Though Cornwall, England, may seem like an unlikely surfer haven, the local scene is booming there. According to London’s The Daily Telegraph, surfing in Cornwall brings in almost $83 million to the community annually. The Eden Project, an environmental education and research complex and tourist attraction, has its hand in many of Cornwall’s eco businesses, including organic farms, resorts, and, yes, surfing companies.

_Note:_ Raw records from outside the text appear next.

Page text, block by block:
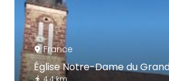
France
Église Notre-Dame du
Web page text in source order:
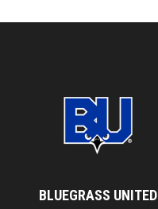
BLUEGRASS UNITED
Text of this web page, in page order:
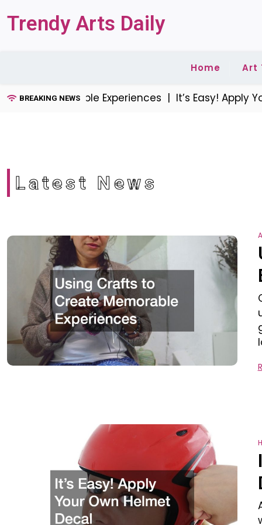
toTrendy Arts Daily
Home Art
BREAKING NEWS
Memorable Experiences |It’s Easy! Apply
Latest News
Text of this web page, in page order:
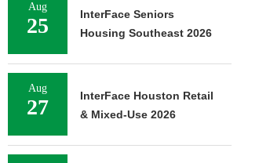
NEGOTIATES SALE OF 138-
PROPERTY...
August 7, 2026
Aug
25
InterFace Seniors
Housing Southeast 2026
Aug
27
InterFace Houston Retail
& Mixed-Use 2026
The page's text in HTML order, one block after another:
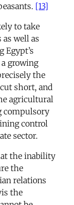
[13]
to take
well as
growing
the
short, and
agricultural
compulsory
control
sector.
the inability
the
relations
the
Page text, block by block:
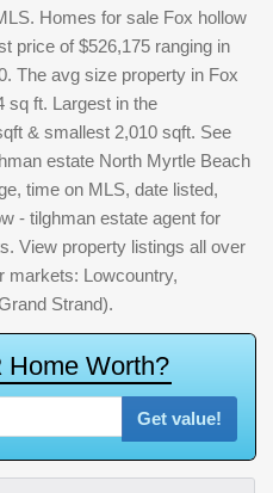
Homes for sale Fox hollow
price of $526,175 ranging in
The avg size property in Fox
sq ft. Largest in the
& smallest 2,010 sqft. See
estate North Myrtle Beach
time on MLS, date listed,
- tilghman estate agent for
View property listings all over
markets: Lowcountry,
Strand).
Home Worth?
Get value!
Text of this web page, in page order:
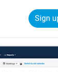
Sign
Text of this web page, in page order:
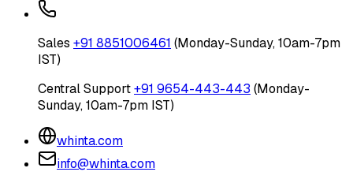
Sales +91 8851006461 (Monday-Sunday, 10am-7pm
IST)
Central Support+91 9654-443-443 (Monday-
Sunday, 10am-7pm IST)
whinta.com
info@whinta.com
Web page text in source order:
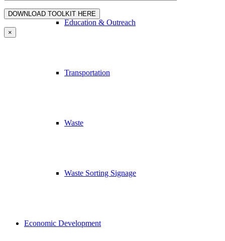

The green community in Cornwall is in no small part the result of a recent environmental crisis that surfers took the lead in resolving. In 1990, there were 400 million gallons of raw sewage being dumped into England’s coastal waters every day, creating potential health risks for anyone who took to the waves. Surfer and Cornwall native Chris Hines got fed up and founded Surfers Against Sewage (SAS), a grassroots group that lobbied the House of Commons while wearing gas masks and wetsuits and carrying surfboards. The tactic worked. “Because surfing is sexy, we got a disproportionate amount of media coverage,” says Hines. As a result, Cornwall’s contaminated beaches were catapulted to the top of the political agenda. In 1997, Hines was named a special advisor to England’s minister for the environment to help acquire and spend nearly $10 billion to clean up the coastline.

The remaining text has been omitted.